My dark Vanessa (Ma sombre Vanessa) – Kate Elizabett Russell

Synopsis:

2000. Dans un prestigieux pensionnat de la Nouvelle-Angleterre, Vanessa Wye, élève brillante de quinze ans, tombe sous le charme de Jacob Strane, son professeur de littérature de quarante-deux ans. Débute alors une relation qui va durer des années.
2017. Strane est accusé d’abus sexuel par l’une de ses anciennes élèves. Vanessa, contactée par cette dernière, replonge dans ses souvenirs de jeunesse. Peu à peu émergent des doutes qui ne l’avaient jamais traversée. Mais peut-elle remettre en question son premier amour, cette relation fondatrice qui a infléchi le cours de sa vie? Est-il possible qu’elle se soit à ce point trompée sur cet homme qui lui déclarait son amour éternel?

Mon avis:

L’histoire nous est racontée par Vanessa.

Aujourd’hui, à trente-deux ans, elle apprend que son ancien amour, Jacob est accusé d’abus sexuels par plusieurs de ses anciennes élèves et elle se souvient. Quand elle avait quinze ans, elle est tombée éperdument amoureuse de lui et ils ont vécu une superbe histoire d’amour. Enfin est-ce vraiment la réalité?

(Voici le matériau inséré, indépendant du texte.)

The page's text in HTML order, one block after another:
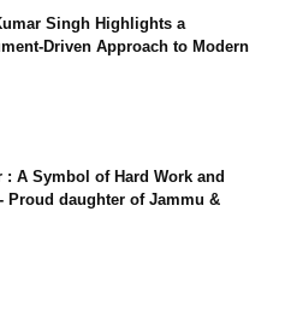
Singh Highlights a
Driven Approach to Modern
: A Symbol of Hard Work and
Proud daughter of Jammu &
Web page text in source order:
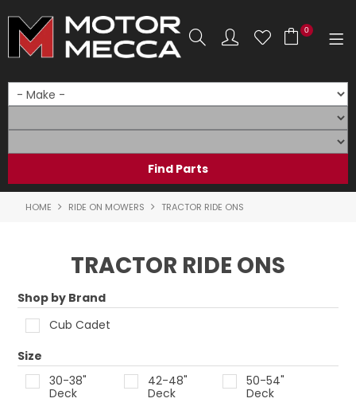
0
HOME
PRODUCTS
PARTS & ACCESSORIES
ON SALE
LOG IN
HOME RIDE ON MOWERS TRACTOR RIDE ONS
TRACTOR RIDE ONS
Shop by Brand
Cub Cadet
Size
30-38"
Deck
42-48"
Deck
50-54"
Deck
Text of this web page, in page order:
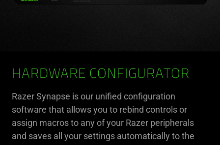
HARDWARE CONFIGURATOR
Razer Synapse is our unified configuration
software that allows you to rebind controls or
assign macros to any of your Razer peripherals
and saves all your settings automatically to the
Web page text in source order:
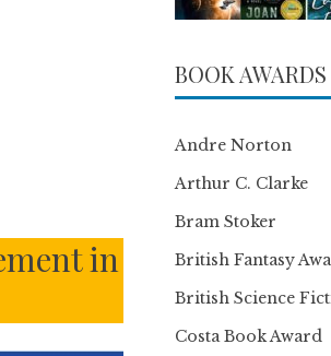
in
BOOK
Andre Norton
Arthur C. Clarke
Bram Stoker
British Fantasy
British Science
Costa Book Award
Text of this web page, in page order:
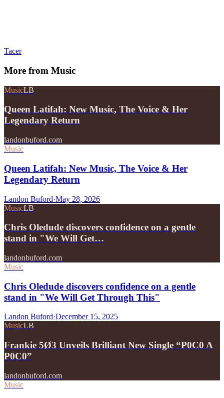
Tacer
More from Music
MusicLB
Queen Latifah: New Music, The Voice & Her
Legendary Return
landonbuford.com
Music
Queen Latifah: New Music, The Voice & Her
Legendary Return
Landon Buford·May 28, 2026
MusicLB
Chris Oledude discovers confidence on a gentle
stand in "We Will Get…
landonbuford.com
Music
Chris Oledude discovers confidence on a gentle
stand in "We Will Get Through This"
Landon Buford·December 15, 2025
MusicLB
Frankie 5Ø3 Unveils Brilliant New Single “P0C0 A
P0C0”
landonbuford.com
Music
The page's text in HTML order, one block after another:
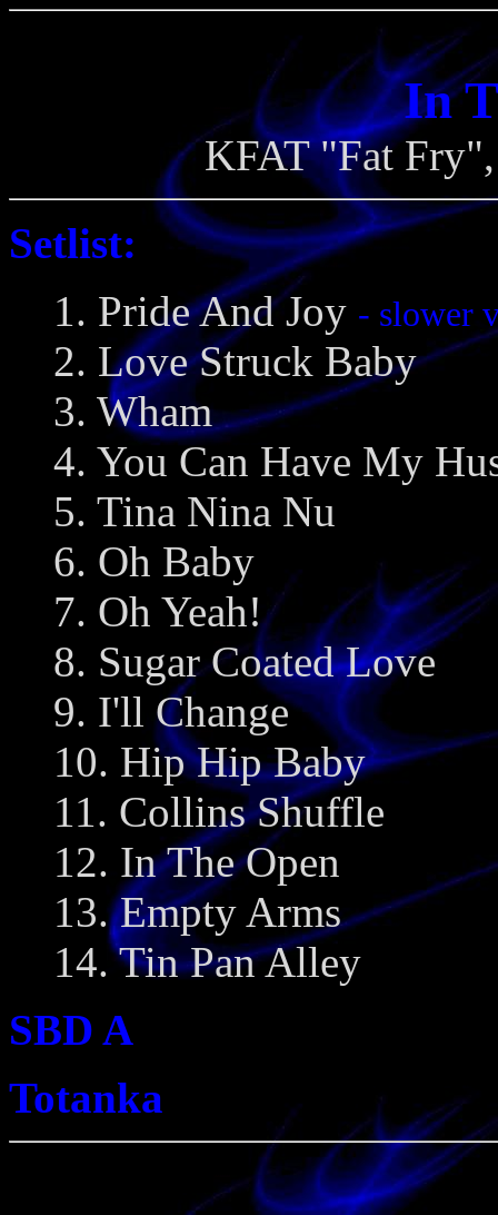
In
KFAT "Fat
Setlist:
1. Pride And Joy - slower
2. Love Struck Baby
3. Wham
4. You Can Have My
5. Tina Nina Nu
6. Oh Baby
7. Oh Yeah!
8. Sugar Coated Love
9. I'll Change
10. Hip Hip Baby
11. Collins Shuffle
12. In The Open
13. Empty Arms
14. Tin Pan Alley
SBD A
Totanka
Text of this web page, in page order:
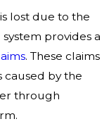
lost due to the
provides a
. These claims
caused by the
through
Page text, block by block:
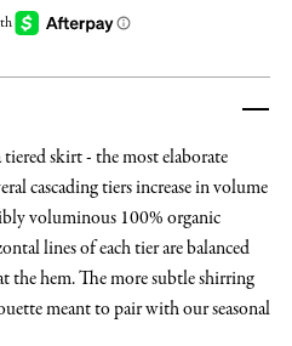
skirt - the most elaborate
cascading tiers increase in volume
voluminous 100% organic
lines of each tier are balanced
the hem. The more subtle shirring
meant to pair with our seasonal
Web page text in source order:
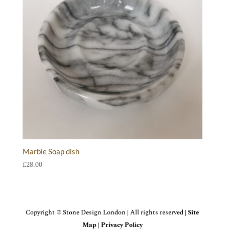
Marble Soap dish
£28.00
Copyright © Stone Design London | All rights reserved |Site
Map| Privacy Policy
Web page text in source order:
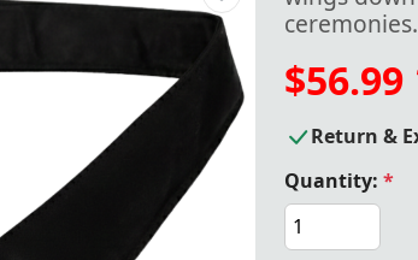
ceremonies.
$56.99
Return &
Quantity: *
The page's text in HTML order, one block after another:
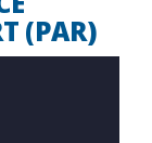
(PAR)
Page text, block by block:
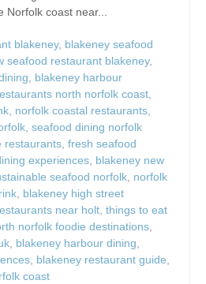
Norfolk coast near...
blakeney, blakeney seafood
seafood restaurant blakeney,
, blakeney harbour
north norfolk coast,
, norfolk coastal restaurants,
, seafood dining norfolk
restaurants, fresh seafood
experiences, blakeney new
seafood norfolk, norfolk
, blakeney high street
near holt, things to eat
norfolk foodie destinations,
, blakeney harbour dining,
, blakeney restaurant guide,
coast
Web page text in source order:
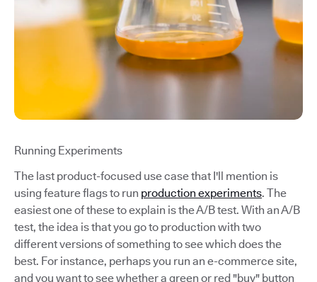
Running Experiments
The last product-focused use case that I'll mention is
using feature flags to run production experiments. The
easiest one of these to explain is the A/B test. With an A/B
test, the idea is that you go to production with two
different versions of something to see which does the
best. For instance, perhaps you run an e-commerce site,
and you want to see whether a green or red "buy" button
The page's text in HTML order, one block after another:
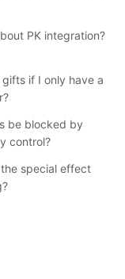
PK integration?
if I only have a
be blocked by
control?
special effect

Alors qu’elle nous emmène dans ses souvenirs et que l’action alterne entre présent et passé, on réalise que celui-ci l’a profondément marquée. De temps en temps, sans qu’elle n’en aie conscience, des pensées font irruption dans ce qu’elle observe dans son quotidien et montrent qu’au fond d’elle, elle sait. Elle sait ce qu’elle a vécu même si elle se refuse à l’admettre. Car si elle le faisait, des sentiments qu’elle ne veut pas affronter viendraient au premier plan.

Ma dark Vanessa est le récit d’une prise de conscience progressive, qui se fait contre le gré de l’héroïne. Elle refuse de toutes ses forces d’admettre la réalité quand cela la concerne, alors que lorsqu’elle voit les mêmes actions se produire pour d’autres jeunes filles, elle sait ce que cela signifie. Dans un monde où le mouvement #MeToo renverse les dés et redonne le pouvoir aux femmes, Vanessa s’est fait embobiner et violer et même si une partie de son cerveau le sait, la honte la fait se taire.

Ce récit, c’est celui de la libération de la pensée avant tout. Car avant de parler et de dénoncer, il faut déjà admettre soi-même la vérité et ça, c’est une énorme étape souvent, à mon sens, trop peu représentée. On lit toujours ce qu’il se passe après: quand les paroles s’affrontent et que la victime doit non seulement affronter la charge de la preuve mais aussi l’opinion publique qui la juge hâtivement. Mais jamais on ne lit à propos du cheminement qui mène la victime à ces étapes. Pourtant, ce cheminement est déjà un combat; c’est le combat contre soi-même.

En lisant ce roman, on comprend comment des monstres comme Jacob Strane peuvent sévir. Il leur suffit d’une faille, d’une vulnérabilité pour qu’ils s’engouffrent dedans avec des belles paroles et des manoeuvres de manipulation.

Devant certaines scènes, parce que j’avais du recul, je pouvais voir ces manoeuvres et j’aurais voulu que Vanessa les discerne également. Dans ces scènes, elle m’a frustrée. Comment rester de marbre quand on voit quelqu’un s’enfoncer toujours plus bas? Quand on la voit subir?

Vraiment, j’ai dû couper ma lecture de nombreuses fois tant le récit est dérangeant, dur pour les nerfs. Il nous montre que ce qui arrive à Vanessa est réel, pourrait arriver à n’importe qui autour de nous. Il nous montre comme il est facile de tomber dans le piège quand la personne en face de nous sait manipuler les faits et convaincre. Vanessa nous apprend qu’on peut aisément passer de victime à complice. Elle est la démonstration que le silence, c’est laisser faire. Que l’inaction, c’est également laisser faire. En arrivant à la fin du récit, j’ avais le sentiment d’être vidée comme si j’avais fait une course. Même si je n’adhérais pas toujours au comportement de Vanessa, je la comprenais. J’étais éprouvée. Mise à l’épreuve.

La conclusion de ce récit nous montre que le traumatisme passe par plusieurs étapes. L’admettre est déjà un énorme pas. La suite est faite de plusieurs énormes étapes et rien ne se fait facilement. C’est un combat contre soi-même et contre la case dans laquelle la société veut nous faire entrer pour ne pas être dérangée. Tout doit être manichéen. Elle ne souffre pas des nuances. C’est usant pour celui qui veut proclamer sa vérité.

Au final, cette histoire est je pense à faire lire par la jeunesse. C’est le témoignage effarant de ce qui peut se passer quand on sait vous retourner le cerveau.